#!/usr/bin/env python
# coding: utf-8
# #
Block 7b: Characteristics-based models of demand
# ### Alfred Galichon (NYU & Sciences Po)
# ## 'math+econ+code' masterclass on optimal transport and economic applications
# © 2018-2021 by Alfred Galichon.
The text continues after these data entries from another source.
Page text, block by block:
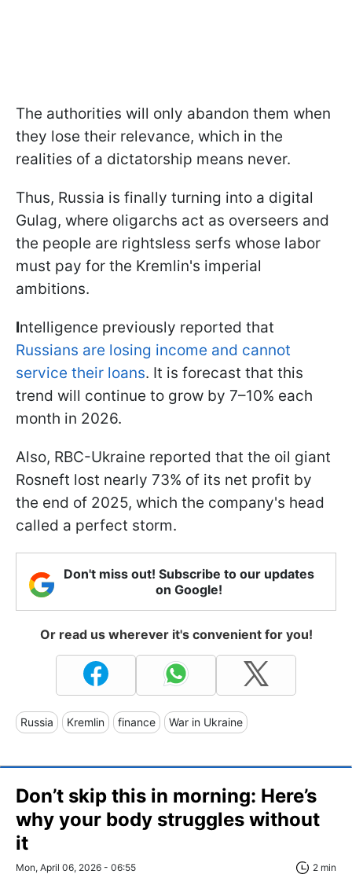
The authorities will only abandon them when
they lose their relevance, which in the
realities of a dictatorship means never.
Thus, Russia is finally turning into a digital
Gulag, where oligarchs act as overseers and
the people are rightsless serfs whose labor
must pay for the Kremlin's imperial
ambitions.
Intelligence previously reported that
Russians are losing income and cannot
service their loans. It is forecast that this
trend will continue to grow by 7–10% each
month in 2026.
Also, RBC-Ukraine reported that the oil giant
Rosneft lost nearly 73% of its net profit by
the end of 2025, which the company's head
called a perfect storm.
Don't miss out! Subscribe to our updates
on Google!
Or read us wherever it's convenient for you!
Russia Kremlin finance War in Ukraine
Don’t skip this in morning: Here’s
why your body struggles without
it
Mon, April 06, 2026 - 06:55 2 min
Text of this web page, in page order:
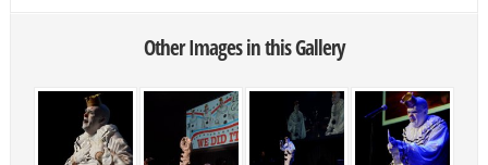
Other Images in this Gallery
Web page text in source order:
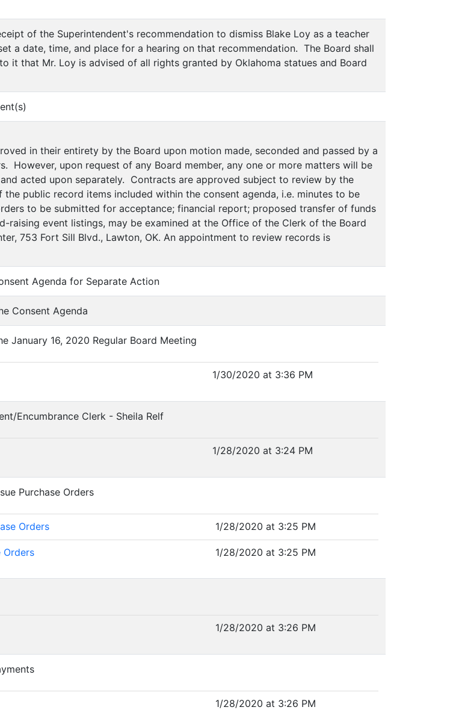
of the Superintendent's recommendation to dismiss Blake Loy as a teacher
a date, time, and place for a hearing on that recommendation. The Board shall
it that Mr. Loy is advised of all rights granted by Oklahoma statues and Board
in their entirety by the Board upon motion made, seconded and passed by a
However, upon request of any Board member, any one or more matters will be
acted upon separately. Contracts are approved subject to review by the
the public record items included within the consent agenda, i.e. minutes to be
to be submitted for acceptance; financial report; proposed transfer of funds
raising event listings, may be examined at the Office of the Clerk of the Board
753 Fort Sill Blvd., Lawton, OK. An appointment to review records is
Agenda for Separate Action
Consent Agenda
January 16, 2020 Regular Board Meeting
1/30/2020 at 3:36 PM
Encumbrance Clerk - Sheila Relf
1/28/2020 at 3:24 PM
Purchase Orders
Orders
1/28/2020 at 3:25 PM
Orders 1/28/2020 at 3:25 PM
1/28/2020 at 3:26 PM
1/28/2020 at 3:26 PM
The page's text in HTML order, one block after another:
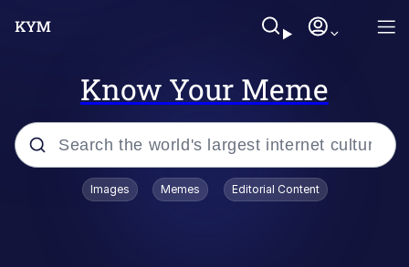
Know Your Meme
Popular searches
Images Memes Editorial Content

Past and present support from NSF grant DMS-1716489, ERC grant CoG-866274, and contributions by Jules Baudet, Pauline Corblet, Gregory Dannay, and James Nesbit are acknowledged.
#
# #### With python code examples
# ### Learning objectives
#
# * Beyond GEV: the pure characteristics models, the random coefficient logit model, the probit model
#
# * Simulation methods: Accept-Reject and SARS
#
# * Demand inversion: The inversion theorem
# ### References
#
# * Galichon (2016). *Optimal Transport Methods in Economics*, Chapter 9.2, Princeton University Press
#
# * McFadden (1981). "Econometric Models of Probabilistic Choice", in C.F. Manski and D. McFadden (eds.), *Structural analysis of discrete data with econometric applications*, MIT Press.
#
# * Berry, Levinsohn, and Pakes (1995). "Automobile Prices in Market Equilibrium," *Econometrica*.
#
# * Train. (2009). *Discrete Choice Methods with Simulation*. 2nd Edition. Cambridge University Press.
#
# * Galichon and Salanie (2020). "Cupid's Invisible Hands". Preprint (first version 2011).
#
# * Chiong, Galichon and Shum (2016), "Duality in Discrete Choice Models". *Quantitative Economics*.
#
# * Bonnet, Galichon, O'Hara and Shum (2017). "Yogurts choose consumers? Identification of Random Utility Models via Two-Sided Matching". Working paper.
# ### Libraries
#
# Let's start by loading the libraries we shall need for this course.
# In[1]:
import numpy as np
import scipy.sparse as spr
# !python -m pip install -i https://pypi.gurobi.com gurobipy ## only if Gurobi not here
import gurobipy as grb
# ## Datasets
#
# Now we load the dataset we shall use.
#
# XXX Load BLP's dataset here XXX.
# ## Choice models beyond GEV
# ## The need for further models
#
# The GEV models are convenient analytically, but not very flexible.
#
# The logit model imposes zero correlation across alternatives
#
# The nested logit allows for nonzero correlation, but in a very rigid way (needs to define nests).
#
# A good example is the probit model, where $\varepsilon$ is a Gaussian vector. For this model, there is no close-form solution neither for $G$ nor for $G^*$.
#
# More recently, a number of modern models don't have closed-form either. These models require simulation methods in order to approximate them by discrete models.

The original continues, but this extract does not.